6‐MP and daidzin improve MM treatment with bortezomib. A) MM1S cells were treated with 1087 FDA‐approved drugs and the expression of CAV1 (green) was determined using in‐cell western. DRAQ5 (red) was used to stain DNA/total cells for normalization of cell numbers. B) MM1S cells were treated with 6‐MP or daidzin at the indicated concentrations for 48 h and the expression of CAV1 was detected using western blot.

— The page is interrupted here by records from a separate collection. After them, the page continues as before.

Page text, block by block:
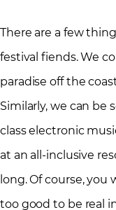
There are a few
festival fiends. We
paradise off the
Similarly, we can be
class electronic
at an all-inclusive
long. Of course,
too good to be real

C) The signal density of CAV1 was quantified and normalized to GAPDH. D and E) MM1S cells were treated with bortezomib (1.25 nM) in combination with 6‐MP or daidzin for 48 h and cell apoptosis was determined using flow cytometry. Apop, apoptotic. F–H) B‐NDG mice were inoculated with MM1S‐Luc cells and randomly divided into six groups (n = 5–7). After 11 days of inoculation, these mice were intraperitoneally injected with 6‐MP (10–20 mg kg⁻¹), daidzin (30 mg kg⁻¹), or vehicle daily until day 67. After 15 days of inoculation, mice were intraperitoneally injected with bortezomib (0.5 mg kg⁻¹) three times a week until day 67. F) The distribution of MM1S‐Luc cells in these mice was measured at the indicated days after inoculation using a living imaging system. G) The total flux in each mouse after inoculation for the 40 days was determined. Error bar, mean ± SEM. H) Kaplan–Meier curve showing mice survival. A logarithmic‐rank (Mantel–Cox) test was used to determine P values. p‐values were calculated with unpaired two‐sided Student t‐test or one‐way ANOVA test. Error bar, mean ± SD. ^*, p < 0.05; ^**, p < 0.01; ^***, p < 0.001; ^****, p < 0.0001.

Figure 8

Statin‐mediated downregulation of CAV1 enhances the anti‐MM efficiency of bortezomib. A) MM1S cells were treated with lovastatin or simvastatin at the indicated concentration for 48 h and the expression of CAV1 was detected using western blot. B) The signal density of CAV1 was quantified and normalized to GAPDH. C,D) MM1S cells were treated with bortezomib (1.25 nM) in combination with lovastatin or simvastatin for 48 h and cell apoptosis was determined using flow cytometry. Apop, apoptotic. E–G) B‐NDG mice were inoculated with MM1S‐Luc cells and randomly divided into two groups. After 7 days of inoculation, these mice were intraperitoneally injected with simvastatin (20 mg kg⁻¹, n = 7) or vehicle (n = 7) daily until day 60. After day 15 after inoculation, all these mice were intraperitoneally injected with bortezomib (0.5 mg kg⁻¹) three times a week until day 60. (E) The distribution of MM1S‐Luc cells in these mice was measured at the indicated days after inoculation using a living imaging system. (F) The total flux in each mouse after inoculation for the indicated days was determined. Error bar, mean ± SEM. (G) Kaplan–Meier curve showing mice survival. A logarithmic‐rank (Mantel–Cox) test was used to determine P values. H) Schematic diagram showing how targeting CAV1 facilitates MM treatment through regulating cell adhesion, NK cell activation, autophagy, redox homeostasis, and glutamine transport. The figure was created with BioRender.com/v03k780. Gln, glutamine; Glu, glutamate, Cys, cysteine; Gly, glycine. p‐values were calculated with unpaired two‐sided Student t‐test or one‐way ANOVA test. Error bar, mean ± SD. ^*, p < 0.05; ^**, p < 0.01; ^***, p < 0.001; ^****, p < 0.0001.